Automatically imported via the 'Lightroom Mobile Uploads'.  For non-LR Camera (i.e. iPhone Camera) I have a LR Mobile Collection called 'New Images' designated as 'Auto Import' to import everything from my Camera Roll.

As part of my routine workflow, I move those images from the self-generated folders to their permanent home in my archive, and to appropriate collections in LR.

It works nicely, although sometimes there is a sort of 'circular' import issue, for example, when I may share down to my camera roll for distribution somewhere, and it ends up importing to LR again.  Easy enough to notice and correct, however.


----------



## Rob_Cullen (Dec 30, 2020)

Hi John, (I am back again. And thanks to Jim for his input.)


jgwalter said:


> understand the problems I am encountering when I import the HDR files into LR.





jgwalter said:


> No HDR effect.


Perhaps the answer finally is this IMO- 
 HDR is not that garish, high contrast, strong color images that many have called "HDR".
HDR is an image file type that has a large range of tonality. An image that you can 'pull out' highlights and shadows that might otherwise be lost, or clipped, in a 'standard' image file.
HDR images can be created from multiple shots taken at differing exposures, either automatically (and hidden) by the Lightroom-mobile camera, or by a merge from individual shots in Lr & LrC.
HDR images, at first glance, will NOT appear any different to standard images, until you start to develop them and realize they have the larger dynamic range (as in my exposure comparisons).

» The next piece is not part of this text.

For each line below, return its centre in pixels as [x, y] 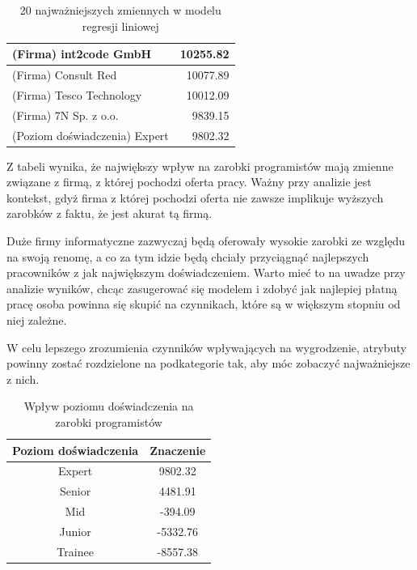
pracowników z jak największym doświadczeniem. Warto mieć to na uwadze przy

Re: the Camera Roll:   I never need to 'Import' any photo taken with my iPhone, whether I use the iPhone camera or the Lightroom camera. Every shot automatically appears in my Cloud photos (for Lr-Mobile and Lr-web) and downloads to my desktop Lr-Classic catalog.
Thanks for your discussion.
Robert


----------



## Jim Wilde (Dec 31, 2020)

jgwalter said:


> What I haven't figured out yet, is why that image ends up returning to the original image once it is imported into Classic?  Also, while it appears correct in LR Mobile, as soon as I touch a slider (which was set to zero), the enhancements from the HDR disappear.
> 
> That's going to need some more study, but at least now I understand why I was getting multiple images.


I can't figure out why you get that result in Classic either. When I use my iPhone to take an HDR image, the result is - as you experienced - visibly different to the accompanying single DNG. Not unexpected, as Lightroom adds additional adjustments to the HDR image, but those adjustments are reflected in the sliders when looking at the image in Edit mode in LrMobile (you reported that you didn't see any slider adjustments, which is a little baffling).
Subsequently, when the HDR image has synced down into Classic, it remains visibly different to the associated DNG, and the Basic Panel sliders reflect this (i.e. exposure, highlights, shadows, whites have all moved from the neutral position). IOW, everything is working as I expected, so I really have no explantion as to why you are getting the result that you did.....it's almost as though somewhere in the process the HDR image is being reset.

One thing you could try in Classic....select the HDR image and do a "Read Metadata from File" (Metadata menu in Library, or Photo menu in Develop). It would be interesting to know if that reverts the HDR image to the "processed state" that you originally saw in LrMobile.


----------



## jgwalter (Dec 31, 2020)

Jim Wilde said:


> I can't figure out why you get that result in Classic either. When I use my iPhone to take an HDR image, the result is - as you experienced - visibly different to the accompanying single DNG. Not unexpected, as Lightroom adds additional adjustments to the HDR image, but those adjustments are reflected in the sliders when looking at the image in Edit mode in LrMobile (you reported that you didn't see any slider adjustments, which is a little baffling).
> Subsequently, when the HDR image has synced down into Classic, it remains visibly different to the associated DNG, and the Basic Panel sliders reflect this (i.e. exposure, highlights, shadows, whites have all moved from the neutral position). IOW, everything is working as I expected, so I really have no explantion as to why you are getting the result that you did.....it's almost as though somewhere in the process the HDR image is being reset.
> 
> One thing you could try in Classic....select the HDR image and do a "Read Metadata from File" (Metadata menu in Library, or Photo menu in Develop). It would be interesting to know if that reverts the HDR image to the "processed state" that you originally saw in LrMobile.


Jim, 

Thank you.  I did some tests.

Yes, it does seem to reset.

1.  Test photo appears in LR Mobile as two image files.  The HDR image is noticeably better than the original as you would expect, but the sliders are identical, pretty much zero. (not sure why there are some minor adjustments in each ex. Whites +15, Black -5, and a couple of others.)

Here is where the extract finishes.